A blog about Irish Lighthouses past and present and other selected maritime beacons and buoys of interest
Thursday, June 27, 2013
Cape Clear Island
The ferry from Schull to Cape Clear Island (or Oileann Cleire) now only runs on Wednesdays and Saturdays, so we drove down to Baltimore to get the ferry over to Ireland's most southerly inhabited island.
A lighthouse was established here in 1818 on the southern part of the island. However, it very quickly became apparent that, like Wicklow, Kinsale and others, its position on top of a cliff meant it was frequently obscured by fog and mist
Despite much petitioning by the maritime community, nothing was done about this state of affairs until the inevitable happened.
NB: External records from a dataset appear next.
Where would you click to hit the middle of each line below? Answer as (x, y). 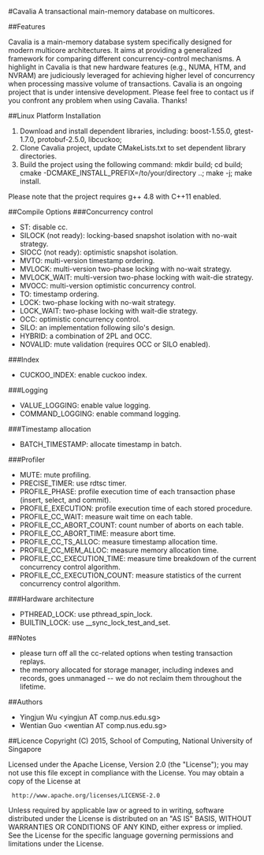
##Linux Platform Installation (54, 116)
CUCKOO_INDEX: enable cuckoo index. (84, 375)
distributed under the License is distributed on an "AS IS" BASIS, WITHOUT (130, 818)
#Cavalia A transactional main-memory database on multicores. (112, 11)
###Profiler (27, 459)
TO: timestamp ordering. (59, 294)
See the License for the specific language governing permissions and (121, 835)
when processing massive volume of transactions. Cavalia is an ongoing (125, 84)
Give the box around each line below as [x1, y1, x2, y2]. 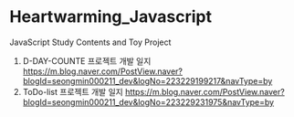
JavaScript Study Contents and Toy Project [9, 37, 172, 48]
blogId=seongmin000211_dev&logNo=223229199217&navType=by [22, 75, 273, 86]
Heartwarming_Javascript [9, 6, 213, 27]
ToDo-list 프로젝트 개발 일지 [22, 86, 123, 97]
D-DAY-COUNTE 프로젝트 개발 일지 [22, 55, 152, 66]
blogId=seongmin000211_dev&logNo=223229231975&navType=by [22, 96, 275, 107]
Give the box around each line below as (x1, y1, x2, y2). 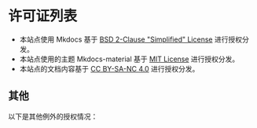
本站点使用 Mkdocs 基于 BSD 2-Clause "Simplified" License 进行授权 (19, 35, 242, 44)
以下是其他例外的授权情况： (8, 112, 98, 121)
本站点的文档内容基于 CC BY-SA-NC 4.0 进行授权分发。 (19, 64, 200, 73)
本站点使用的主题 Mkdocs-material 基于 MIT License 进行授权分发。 (19, 54, 240, 64)
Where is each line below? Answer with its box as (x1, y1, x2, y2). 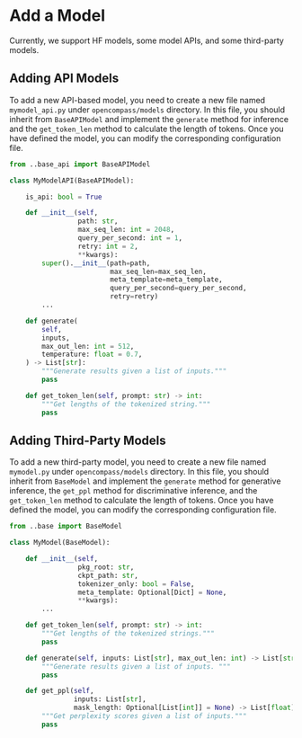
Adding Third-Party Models (9, 432, 166, 448)
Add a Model (9, 5, 106, 26)
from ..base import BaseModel (9, 522, 123, 531)
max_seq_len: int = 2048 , (77, 226, 175, 235)
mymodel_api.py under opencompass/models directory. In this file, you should (9, 104, 286, 115)
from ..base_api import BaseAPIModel (9, 159, 151, 169)
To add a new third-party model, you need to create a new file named (9, 457, 267, 467)
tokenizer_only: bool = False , (77, 579, 195, 589)
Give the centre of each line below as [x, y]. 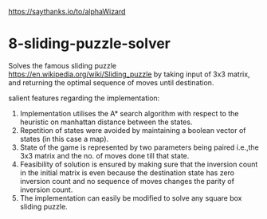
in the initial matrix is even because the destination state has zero [127, 172]
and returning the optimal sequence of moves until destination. [111, 82]
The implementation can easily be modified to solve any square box [131, 197]
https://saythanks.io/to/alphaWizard [67, 12]
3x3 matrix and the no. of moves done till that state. [104, 155]
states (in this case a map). [64, 139]
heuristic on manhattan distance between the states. [106, 122]
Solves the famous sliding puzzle [63, 65]
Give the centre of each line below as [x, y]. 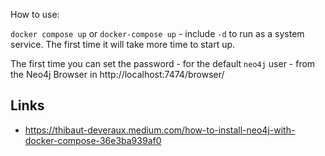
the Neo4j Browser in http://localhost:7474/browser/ [117, 74]
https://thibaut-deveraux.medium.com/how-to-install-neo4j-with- [160, 130]
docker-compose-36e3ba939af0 [93, 140]
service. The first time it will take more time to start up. [123, 44]
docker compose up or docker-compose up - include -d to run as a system [157, 33]
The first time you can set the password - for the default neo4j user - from [163, 63]
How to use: [35, 14]
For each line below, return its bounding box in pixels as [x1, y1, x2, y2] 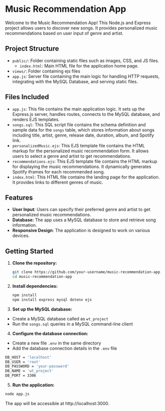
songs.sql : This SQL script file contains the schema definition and [12, 122, 146, 128]
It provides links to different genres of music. [12, 179, 103, 185]
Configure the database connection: [12, 330, 89, 336]
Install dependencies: [12, 283, 58, 289]
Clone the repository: [12, 260, 57, 266]
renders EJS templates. [12, 116, 60, 122]
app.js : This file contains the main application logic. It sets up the [12, 106, 145, 112]
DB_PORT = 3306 [5, 373, 36, 378]
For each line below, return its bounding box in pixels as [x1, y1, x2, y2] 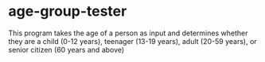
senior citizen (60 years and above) [8, 45, 125, 54]
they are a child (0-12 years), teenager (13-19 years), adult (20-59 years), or [8, 36, 257, 46]
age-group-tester [8, 2, 127, 20]
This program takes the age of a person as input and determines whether [8, 28, 248, 38]

The passenger-carrying sailing ship, the Stephen Whitney, was heading eastwards along the southwest coast of Ireland in heavy fog and, not being able to see Cape Clear light, mistook Crookhaven Light for the Old Head of Kinsale, and ran aground on one of the many jagged islands off West Cork, with the loss of 92 of the 110 souls on board.
Even then, the authorities procrastinated until a letter to the Times from A Seaman (believed by many to be a ship's captain) lambasted them for their tardiness and turn-a-blind-eye attitude and more or less ordered them to put a light on the Fastnet instead. When this happened on the first day of 1854, the Cape Clear light was extinguished.
From the north harbour, where the ferry leaves you, follow the road that cuts through the centre of the harbour, keep going around south harbour and then start climbing. The road leads all the way to the lighthouse.
The light is situated next to an old signal tower built in the early 1800s when the British authorities thought the French might attack, but quickly deserted when it was clear they wouldn't. The lighthouse keepers and their families appropriated the old signal tower quarters. In fact at one time, there was a covered walkway between the lighthouse and the signal tower, only recently removed.
The plaque above was originally placed on the lighthouse but is now situated on the main road between the North Harbour and the Church
Above, the view from the light, with the Fastnet in the distance.
The old cottages are now just end walls and no more.